Schools want more freedom to tax for the sake of repairing buildings
Published 10:12 am Monday, January 19, 2015
FOREST LAKE — Opening a hatch in the gym floor at Forest Lake Elementary, Brandon Perry looked down at the web of heating pipes below. Any issue with the school’s more than 60-year-old heating system, and Perry or another custodian has to climb down and wriggle through the maze to search out the problem.
“I actually haven’t seen all of it,” Perry said.
Forest Lake would like a new above-ground boiler in that building, but it doesn’t have the cash.
A longstanding school funding law allows 25 Minnesota school districts to raise residents’ property taxes for maintenance funds without direct voter approval. The rest of the districts, including Forest Lake, don’t have that luxury. That’s led to a big gap in funding among districts for things like carpet replacement, security upgrades and heating and cooling modernization.
State Sen. Kevin Dahle wants to change that arrangement, extending the taxation power to districts statewide. He and other bill proponents call it a matter of fairness. Most of the 25 districts on the list are in the metro area. Some didn’t meet the list’s criteria but were added simply because legislators got them on.
The disparity can lead some schools stuck with poor facilities that can distract students, proponents say, and siphon funding away from things like teachers and textbooks.
“It’s not fair. A building ages the same across the state,” said state Sen. Karin Housley, a Republican who represents Forest Lake and co-authored the Dahle bill.
The bill from Dahle, a Northfield Democrat, would require Minnesota to chip in funding for districts with lower property tax bases to help equalize their take. A state facilities working group estimated last year that requirement would cost Minnesota about $300 million in its first three years.
That’s too much state spending for Rep. Steve Drazkowski, a Republican from Mazeppa. The chairman of the House Property Tax and Local Government Finance Division said lawmakers shouldn’t take taxation decisions out of voters’ hands.
Dahle and others said voters would still have a say because they elect school board members. Drazkowski dismissed that. He suggested another way to make things fair: stripping the 25 districts of the ability to tax without a ballot question.
Dahle said it’s hard to revoke authorities already granted. And outstate districts need the power, he said.
Stillwater Area Public Schools is one of the envied 25 districts. It’s used levy funding to pay for new carpeting and clocks, among other things, said Dennis Bloom, director of operations for the district.
Kristen Hoheisel, the district’s finance director, calls the levy money — between $3 million and $3.5 million annually over the past few years — crucial. It allows Stillwater schools to pay for maintenance up front and avoid a heftier check later, she said.
The Forest Lake school district needs more than $100 million for its maintenance backlog, including heating, ventilation and air conditioning upgrades and more secure entrances. Residents haven’t voted to raise their property taxes and help fund those repairs in nearly a decade.

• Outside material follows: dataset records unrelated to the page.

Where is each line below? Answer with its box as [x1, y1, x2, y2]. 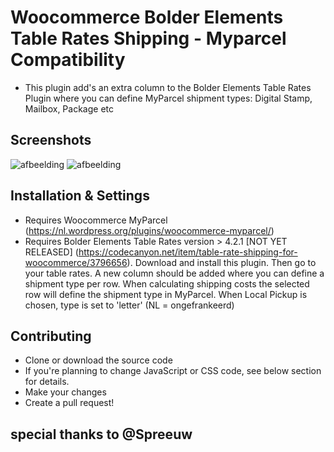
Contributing [10, 327, 92, 345]
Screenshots [10, 132, 92, 149]
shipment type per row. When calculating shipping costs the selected [24, 277, 310, 290]
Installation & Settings [10, 187, 150, 205]
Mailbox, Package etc [24, 102, 114, 115]
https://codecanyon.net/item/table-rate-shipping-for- [78, 246, 298, 258]
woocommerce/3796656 [24, 256, 128, 268]
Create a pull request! [24, 397, 115, 409]
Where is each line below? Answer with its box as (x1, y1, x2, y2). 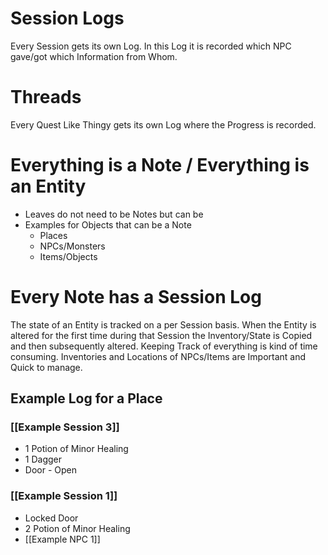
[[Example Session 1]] (10, 489, 118, 503)
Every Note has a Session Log (10, 286, 262, 308)
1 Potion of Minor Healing (24, 443, 129, 455)
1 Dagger (24, 453, 62, 466)
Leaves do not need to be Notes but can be (24, 208, 204, 220)
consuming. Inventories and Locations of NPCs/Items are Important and (10, 350, 307, 362)
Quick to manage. (10, 361, 83, 373)
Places (39, 229, 68, 241)
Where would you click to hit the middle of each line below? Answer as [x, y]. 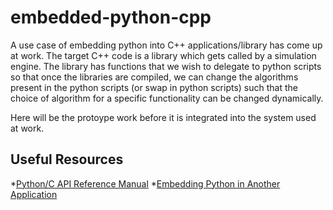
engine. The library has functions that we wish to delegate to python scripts [166, 66]
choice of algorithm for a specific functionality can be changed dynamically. [167, 98]
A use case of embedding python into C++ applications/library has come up [166, 45]
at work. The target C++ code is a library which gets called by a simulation [163, 55]
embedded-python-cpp [111, 17]
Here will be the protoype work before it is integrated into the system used [163, 117]
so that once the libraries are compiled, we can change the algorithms [154, 77]
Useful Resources [67, 159]
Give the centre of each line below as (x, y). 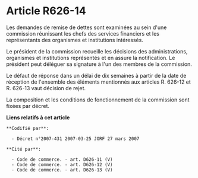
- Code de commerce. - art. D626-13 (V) (62, 170)
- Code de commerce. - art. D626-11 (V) (62, 159)
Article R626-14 (46, 11)
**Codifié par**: (28, 128)
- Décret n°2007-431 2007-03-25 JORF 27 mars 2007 (76, 139)
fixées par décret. (28, 106)
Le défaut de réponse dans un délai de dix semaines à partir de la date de (96, 75)
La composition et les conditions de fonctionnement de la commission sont (98, 100)
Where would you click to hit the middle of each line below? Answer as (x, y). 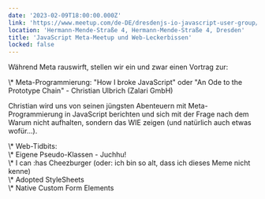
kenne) (20, 171)
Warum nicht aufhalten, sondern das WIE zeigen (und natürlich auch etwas (130, 123)
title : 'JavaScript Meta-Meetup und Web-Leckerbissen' (100, 37)
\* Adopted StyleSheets (46, 180)
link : (17, 23)
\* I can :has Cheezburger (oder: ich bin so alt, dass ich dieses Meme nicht (129, 163)
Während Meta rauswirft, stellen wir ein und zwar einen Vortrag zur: (118, 67)
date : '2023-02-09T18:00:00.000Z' (65, 15)
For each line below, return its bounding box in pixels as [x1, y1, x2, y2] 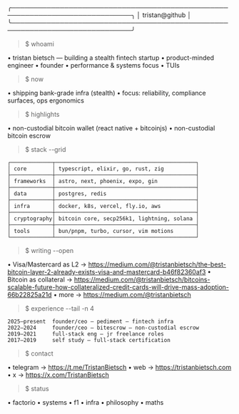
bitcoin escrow [7, 132, 51, 140]
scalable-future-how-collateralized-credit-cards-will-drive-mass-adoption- [7, 283, 230, 291]
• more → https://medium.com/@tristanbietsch [53, 291, 191, 299]
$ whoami [24, 40, 55, 48]
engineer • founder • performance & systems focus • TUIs [7, 61, 180, 69]
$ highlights [24, 110, 60, 118]
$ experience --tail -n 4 [24, 304, 95, 313]
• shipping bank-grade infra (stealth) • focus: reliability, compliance [7, 89, 207, 97]
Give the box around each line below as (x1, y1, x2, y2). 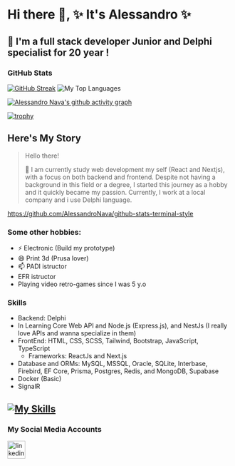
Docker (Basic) (17, 375, 62, 383)
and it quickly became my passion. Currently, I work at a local (24, 188, 206, 196)
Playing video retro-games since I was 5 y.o (17, 280, 147, 288)
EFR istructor (17, 272, 56, 280)
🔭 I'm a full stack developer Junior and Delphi (7, 35, 212, 47)
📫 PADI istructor (17, 262, 68, 270)
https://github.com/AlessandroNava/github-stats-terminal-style (7, 209, 194, 218)
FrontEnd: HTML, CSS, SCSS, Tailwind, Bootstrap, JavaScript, (17, 337, 199, 345)
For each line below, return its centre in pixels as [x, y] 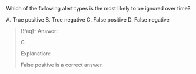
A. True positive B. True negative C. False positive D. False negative [88, 20]
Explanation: [36, 54]
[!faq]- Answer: [39, 31]
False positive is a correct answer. [62, 65]
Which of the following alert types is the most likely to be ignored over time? [98, 8]
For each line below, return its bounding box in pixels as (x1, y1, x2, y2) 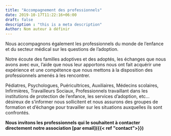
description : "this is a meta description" (5, 22, 102, 27)
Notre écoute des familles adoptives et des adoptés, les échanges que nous (5, 56, 166, 62)
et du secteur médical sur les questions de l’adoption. (5, 46, 119, 52)
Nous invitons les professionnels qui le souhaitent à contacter (5, 120, 140, 126)
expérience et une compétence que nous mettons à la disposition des (5, 67, 153, 73)
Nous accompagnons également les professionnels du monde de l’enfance (5, 41, 164, 47)
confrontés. (5, 110, 30, 116)
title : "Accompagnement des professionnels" (5, 7, 102, 13)
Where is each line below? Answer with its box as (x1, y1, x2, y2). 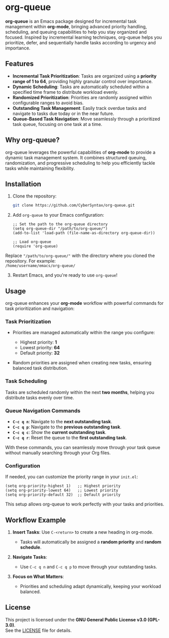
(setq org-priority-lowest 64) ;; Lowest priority (5, 488, 119, 493)
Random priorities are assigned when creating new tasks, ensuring (12, 360, 151, 366)
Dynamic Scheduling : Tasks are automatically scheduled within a (12, 84, 149, 90)
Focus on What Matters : (12, 573, 64, 580)
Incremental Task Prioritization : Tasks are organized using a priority (12, 73, 157, 79)
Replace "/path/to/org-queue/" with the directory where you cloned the (5, 252, 155, 259)
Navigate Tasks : (12, 554, 47, 560)
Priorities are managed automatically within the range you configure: (12, 330, 155, 336)
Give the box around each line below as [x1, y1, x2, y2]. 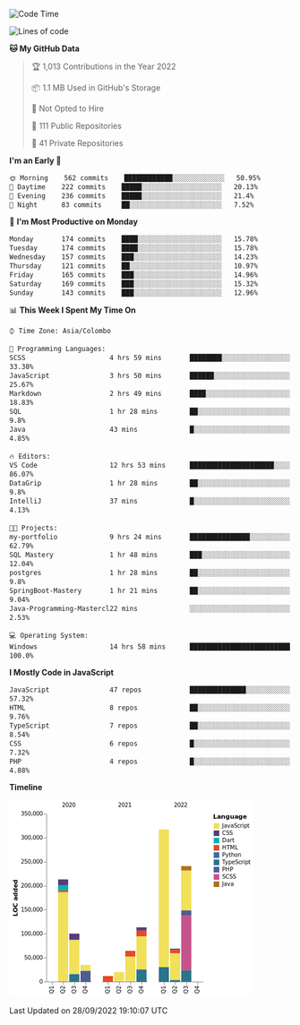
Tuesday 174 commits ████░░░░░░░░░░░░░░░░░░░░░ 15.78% [9, 244, 258, 253]
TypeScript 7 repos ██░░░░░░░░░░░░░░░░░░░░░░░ [9, 721, 291, 730]
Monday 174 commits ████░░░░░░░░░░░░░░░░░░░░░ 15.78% [9, 235, 258, 244]
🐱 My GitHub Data [9, 43, 81, 54]
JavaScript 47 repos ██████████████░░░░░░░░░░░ [9, 685, 291, 694]
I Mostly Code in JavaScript [9, 668, 115, 677]
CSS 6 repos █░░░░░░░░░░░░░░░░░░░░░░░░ [9, 739, 291, 748]
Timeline [9, 782, 43, 792]
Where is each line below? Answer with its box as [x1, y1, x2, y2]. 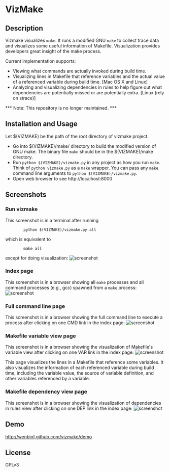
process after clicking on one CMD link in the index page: [5, 320, 125, 326]
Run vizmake [5, 205, 38, 213]
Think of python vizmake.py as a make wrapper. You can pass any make [12, 165, 159, 171]
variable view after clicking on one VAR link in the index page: [5, 349, 134, 355]
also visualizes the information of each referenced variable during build [5, 364, 154, 371]
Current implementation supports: [5, 58, 76, 64]
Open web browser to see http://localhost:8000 [12, 175, 113, 181]
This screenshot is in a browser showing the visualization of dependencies [5, 400, 161, 406]
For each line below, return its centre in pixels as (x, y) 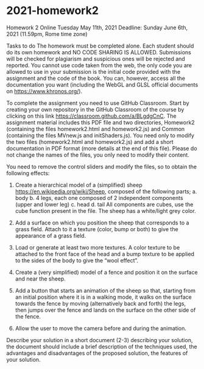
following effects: (28, 173)
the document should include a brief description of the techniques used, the (102, 346)
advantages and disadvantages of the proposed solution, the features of (97, 353)
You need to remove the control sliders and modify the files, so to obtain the (101, 167)
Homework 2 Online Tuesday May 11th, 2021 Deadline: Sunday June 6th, (97, 27)
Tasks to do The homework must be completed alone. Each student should (100, 46)
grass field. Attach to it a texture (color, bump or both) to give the (97, 229)
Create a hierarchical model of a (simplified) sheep (79, 185)
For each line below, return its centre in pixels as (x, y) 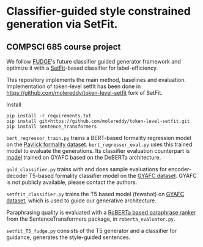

Technically, some districts not on the list of 25 exemptions can already bypass voters for maintenance funding up to a point, raising $64 per student through property tax hikes on district residents, said Tom Melcher, director of the state education department’s school finance division. But districts that don’t have to get voter approval spend more than twice as much per student on long-term maintenance than those that do.
Dahle’s bill, set for its first hearing Thursday, would take effect in fiscal year 2017 with some caps on how much districts could raise through maintenance levies. Those caps would phase out over three years.
More than 50 districts back Dahle’s legislation. Larry Martini, business services director for Forest Lake Area Schools, said it makes sense.
“If our kids are cold or uncomfortable or they’re distracted by leaky roofs in the building, that disrupts learning and they don’t do as well,” Martini said.